The Z-ordering comes into play when you want to stack multiple different 'devices' together. E.g., put a magnifier over a thermal imager, which is looking at a portion of the main application window. In this particular case, the operations are orthogonal and transitive, but we can imagine operations that aren't transitive, so the stacking order matters.

What they do is screen capture and draw their window on top or something like that.

You mean 'making the pixels bigger'? That works, but it isn't what I'm after; I want to render new content into the auxiliary window. E.g., if I set the magnification to 10,000, screen captures won't work. However, if I'm doing a real-time render of some simulation, I might be seeing the entire ocean in the main window, and some kind of small-scale current in the auxiliary window. Or, if I'm designing a part, and want to know where I am in relation to some larger object, I may render the smaller part within the auxiliary window while still seeing the overall part.

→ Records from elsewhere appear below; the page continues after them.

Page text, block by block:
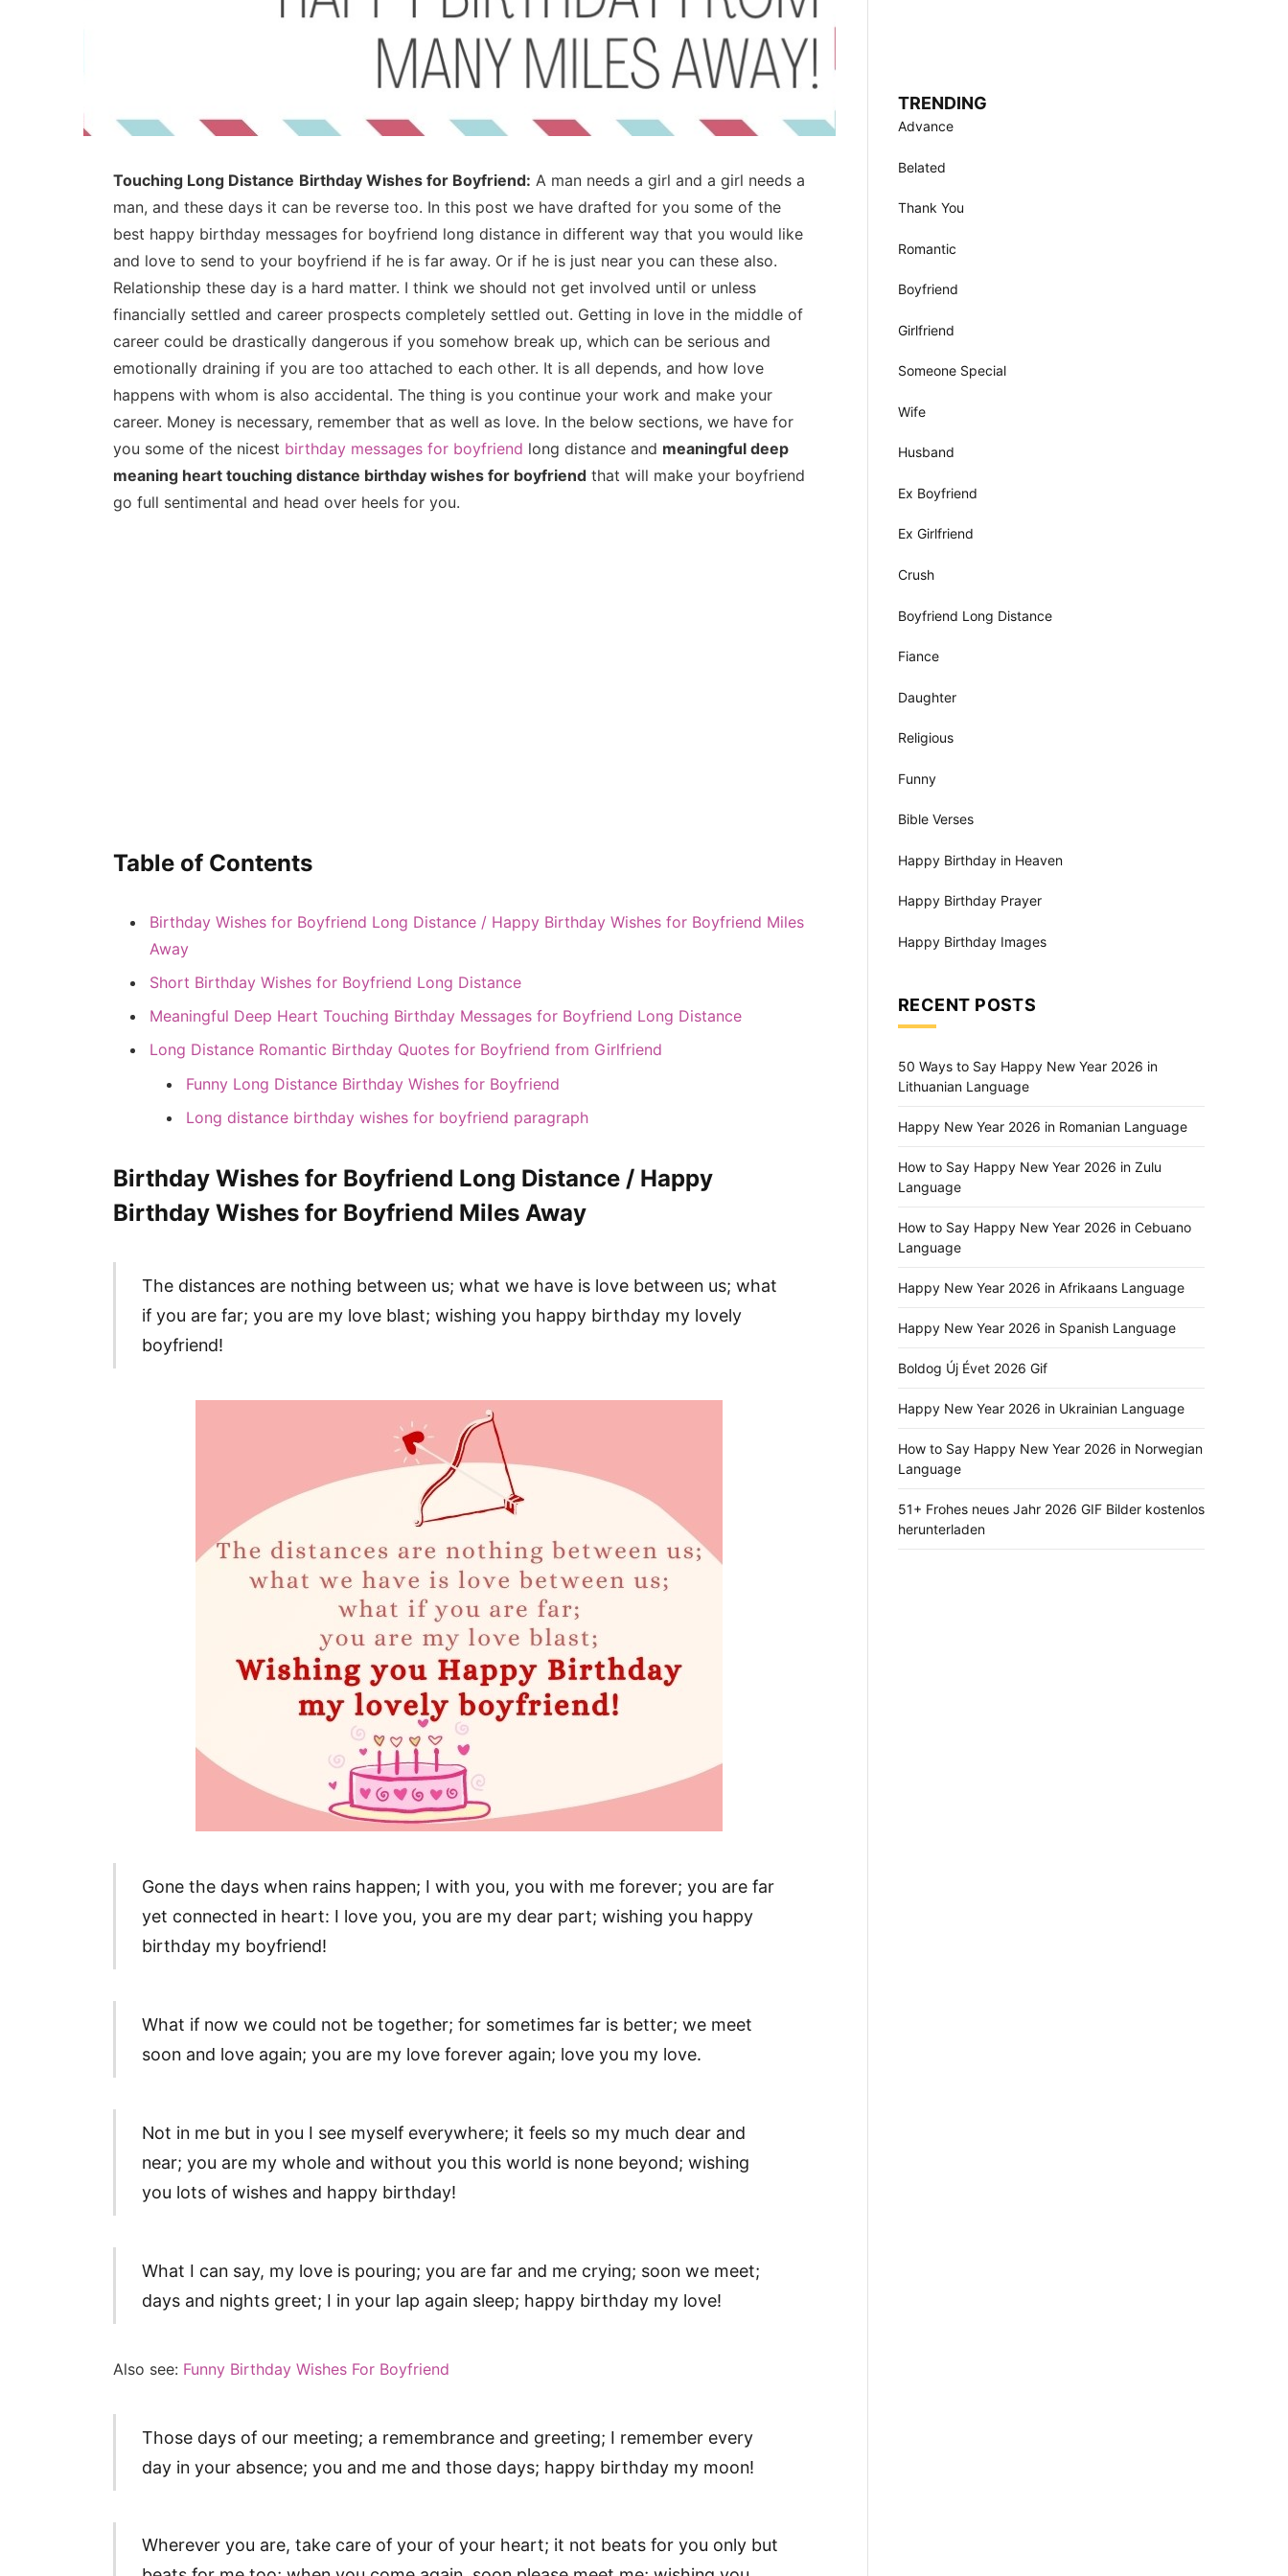
Touching Long Distance Birthday Wishes for Boyfriend: A man needs a girl and a girl needs a
man, and these days it can be reverse too. In this post we have drafted for you some of the
best happy birthday messages for boyfriend long distance in different way that you would like
and love to send to your boyfriend if he is far away. Or if he is just near you can these also.
Relationship these day is a hard matter. I think we should not get involved until or unless
financially settled and career prospects completely settled out. Getting in love in the middle of
career could be drastically dangerous if you somehow break up, which can be serious and
emotionally draining if you are too attached to each other. It is all depends, and how love
happens with whom is also accidental. The thing is you continue your work and make your
career. Money is necessary, remember that as well as love. In the below sections, we have for
you some of the nicest birthday messages for boyfriend long distance and meaningful deep
meaning heart touching distance birthday wishes for boyfriendthat will make your boyfriend
go full sentimental and head over heels for you.
Table of Contents
Birthday Wishes for Boyfriend Long Distance / Happy Birthday Wishes for Boyfriend Miles
Away
Short Birthday Wishes for Boyfriend Long Distance
Meaningful Deep Heart Touching Birthday Messages for Boyfriend Long Distance
Long Distance Romantic Birthday Quotes for Boyfriend from Girlfriend
Funny Long Distance Birthday Wishes for Boyfriend
Long distance birthday wishes for boyfriend paragraph
Birthday Wishes for Boyfriend Long Distance / Happy
Birthday Wishes for Boyfriend Miles Away
The distances are nothing between us; what we have is love between us; what
if you are far; you are my love blast; wishing you happy birthday my lovely
boyfriend!
Gone the days when rains happen; I with you, you with me forever; you are far
yet connected in heart: I love you, you are my dear part; wishing you happy
birthday my boyfriend!
What if now we could not be together; for sometimes far is better; we meet
soon and love again; you are my love forever again; love you my love.
Not in me but in you I see myself everywhere; it feels so my much dear and
near; you are my whole and without you this world is none beyond; wishing
you lots of wishes and happy birthday!
What I can say, my love is pouring; you are far and me crying; soon we meet;
days and nights greet; I in your lap again sleep; happy birthday my love!
Also see: Funny Birthday Wishes For Boyfriend
Those days of our meeting; a remembrance and greeting; I remember every
day in your absence; you and me and those days; happy birthday my moon!
Wherever you are, take care of your of your heart; it not beats for you only but
TRENDING
Advance
Belated
Thank You
Romantic
Boyfriend
Girlfriend
Someone Special
Wife
Husband
Ex Boyfriend
Ex Girlfriend
Crush
Boyfriend Long Distance
Fiance
Daughter
Religious
Funny
Bible Verses
Happy Birthday in Heaven
Happy Birthday Prayer
Happy Birthday Images
RECENT POSTS
50 Ways to Say Happy New Year 2026 in
Lithuanian Language
Happy New Year 2026 in Romanian Language
How to Say Happy New Year 2026 in Zulu
Language
How to Say Happy New Year 2026 in Cebuano
Language
Happy New Year 2026 in Afrikaans Language
Happy New Year 2026 in Spanish Language
Boldog Új Évet 2026 Gif
Happy New Year 2026 in Ukrainian Language
How to Say Happy New Year 2026 in Norwegian
Language
51+ Frohes neues Jahr 2026 GIF Bilder kostenlos
herunterladen

The problem with frame requests is that I'm not sure how they deal when the window is included, maybe there's an option to opt-out from capturing your window in a tree?

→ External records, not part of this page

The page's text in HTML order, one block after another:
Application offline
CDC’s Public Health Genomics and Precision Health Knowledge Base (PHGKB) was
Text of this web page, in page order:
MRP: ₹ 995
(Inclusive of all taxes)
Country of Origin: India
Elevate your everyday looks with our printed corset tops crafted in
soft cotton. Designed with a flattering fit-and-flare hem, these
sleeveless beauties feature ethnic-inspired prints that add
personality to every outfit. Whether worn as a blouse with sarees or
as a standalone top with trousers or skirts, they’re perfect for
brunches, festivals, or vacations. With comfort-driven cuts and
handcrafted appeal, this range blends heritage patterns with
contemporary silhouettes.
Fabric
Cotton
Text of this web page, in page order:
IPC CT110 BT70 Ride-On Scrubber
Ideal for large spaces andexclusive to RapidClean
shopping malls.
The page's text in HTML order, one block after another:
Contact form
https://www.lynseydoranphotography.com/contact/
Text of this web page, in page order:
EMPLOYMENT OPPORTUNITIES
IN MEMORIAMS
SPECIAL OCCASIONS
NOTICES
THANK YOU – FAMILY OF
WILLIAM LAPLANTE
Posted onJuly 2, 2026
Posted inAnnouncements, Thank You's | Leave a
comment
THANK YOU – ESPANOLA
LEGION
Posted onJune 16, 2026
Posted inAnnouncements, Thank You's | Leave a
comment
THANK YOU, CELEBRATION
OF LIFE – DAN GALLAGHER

I'm sorry, but I don't understand what you're saying here.

An Insanely Terrible/Genius Hack Part 1

All that said, your mentioning of screen captures made me realize that there is a very, very nasty hack that may work to distinguish the ordering of various windows regardless of compositors in use: watermarking the content of the surface. The watermarks can be on the least significant bit of each pixel, so they aren't visible to human beings. It consists of a tiling of QR codes, which encode the window ID. When you do a screen capture, those QR codes will be in the screen capture; search for them. You already know (from winit) the size and position of every window you've created, which tells you where you should expect to see the QR tiles within the screen capture. You can then work out the layering from the particular QR codes you actually see.

An Insanely Terrible/Genius Hack Part 2

Actually, I just realized that there could be another alternative, but I don't know enough about graphics programing to know if this is possible. Can a complete display frame be rendered on the GPU but then be thrown away between frames that are going to be displayed?

If so, we could make each surface have its own color in the throw away frame. This will be rendered to each individual pixel by the GPU. We capture the buffer from the GPU to the CPU, and then start a second render (the one that will actually be displayed). Meanwhile, we know where the corners of the windows that winit created are. Calculate vertical and horizontal lines that pass through those corners and extend to end of the screen. These lines partition the screen into a set of axis-aligned bounding boxes. Each box is either completely contained within the area of a single window's surface, or completely outside of every window's surface, and the union of the boxes partitions all of the windows. We only need to sample a single pixel within each box to know which window it belongs to (if any). We can use this information along with the information we already know (the size and position of each window as reported by winit) to determine the Z-ordering of the windows (we can also determine which portions of the windows are hidden, if that can be used to reduce computational complexity of rendering).

Uhhhh... I don't know enough to make either idea above work...

So, do you guys know if either of the tricks above might work?